販売費及び一般管理費につきましては、主として採用等による人件費の増加や物流業務の外部委託の進展による支払手数料の増加などから、当連結会計年度は1,046百万円と、前連結会計年度に比べ5.5%の増加となりました。売上高に対する比率は前連結会計年度の15.4%から14.3%と減少し、この結果、当連結会計年度の営業利益は前期比119.7%増の139百万円となりました。
(その他の損益及び当期純利益)
その他の損益について、営業外収益が前連結会計年度に比べ12.5%増加し、営業外費用は、為替差損7百万円の発生等により前連結会計年度に比べ169.6%増加しております。この結果当連結会計年度における経常利益は、前連結会計年度に比べ82.8%増加し154百万円となりました。特別利益には、投資有価証券売却益2百万円を計上し、特別損失には、遊休不動産の処分を検討する中で、市場価格の下落していた資産について減損損失2百万円を計上いたしました。この結果、親会社株主に帰属する当期純利益は、前連結会計年度に比べ205.5%増加し113百万円となりました。
b.経営成績に重要な影響を与える要因について
当社の経営成績に重要な影響を与える要因については、「第2事業の状況 3事業等のリスク」に記載のとおりであります。
c.資本の財源及び資金の流動性についての分析
当連結会計年度末における現金及び現金同等物(以下「資金」という)の残高は、前連結会計年度末に比べ65百万円減少し、1,090百万円となりました。

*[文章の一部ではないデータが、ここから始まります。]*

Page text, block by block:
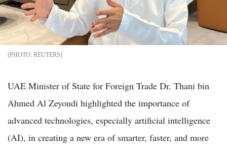
REUTERS
UAE Minister of State for Foreign Trade Dr. Thani bin
Ahmed Al Zeyoudi highlighted the importance of
advanced technologies, especially artificial intelligence
(AI), in creating a new era of smarter, faster, and more

当社グループの運転資金需要のうち主なものは、商品の仕入費用、販売費及び一般管理費等の営業費用によるものであります。また、資金調達につきましては、銀行等金融機関からの借入により資金を調達しております。
なお、キャッシュ・フローの状況につきましては、「(1)経営成績等の状況の概要 ②キャッシュ・フローの状況」に記載のとおりであります。
d.経営方針、経営戦略、経営上の目標の達成状況を判断するための客観的な指標等
当社は、収益の基盤強化が、企業としての持続的成長、発展の基礎であるという認識のもと、売上高営業利益率の向上に取り組んでまいりました。
当連結会計年度は、売上高7,822百万円、営業利益152百万円、経常利益167百万円、親会社株主に帰属する当期純利益111百万円で、売上高営業利益率1.9%を計画しておりましたが、上記の結果となったことから売上高営業利益率は計画通り1.9%となりました。
今後、市場環境に左右されない収益基盤を構築するため、既存事業の深耕と事業領域の拡大を通じた収益源の多様化など収益力の向上に努めるとともに、ROIC・ROE等資本効率を意識した指標の改善に取り組み、企業価値向上に努めてまいります。